Secular instruction implies that the proper business of the school-teacher is to impart a knowledge of the duties of this world; and the proper business of chapel and church is to explain the duties relevant to another world, which can only be done in a secondhand way by the school-teacher. The wonder is that the pride of the minister does not incite him to keep his own proper work in his own hands, and protest against the school-teacher meddling with it. By doing so he would augment his own dignity and the distinctiveness of his office.
By keeping each kind of knowledge apart, a man learns both, more easily and more effectually.
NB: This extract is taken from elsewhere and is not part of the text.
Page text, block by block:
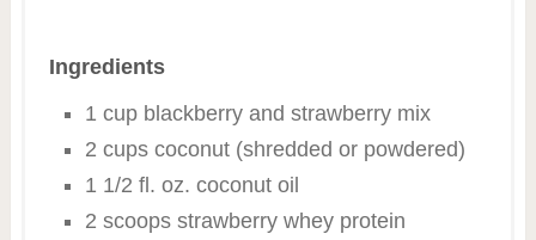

Secular training is better for the scholar and safer for the State; and better for the priest if he has a faith that can stand by itself.
If the reader does not distrust it as a paradox, he will assent that the Secular is distinct from Secularism, as distinct as an act is distinct from its motive. Secular teaching comprises a set of rules of instruction in trade, business, and professional knowledge. Secularism furnishes a set of principles for the ethical conduct of life. Secular instruction is far more limited in its range than Secularism which defends secular pursuits against theology, where theology attacks them or obstructs them. But pure Secular knowledge is confined to its own pursuit, and does not come in contact with theology any more than architecture comes in contact with preaching.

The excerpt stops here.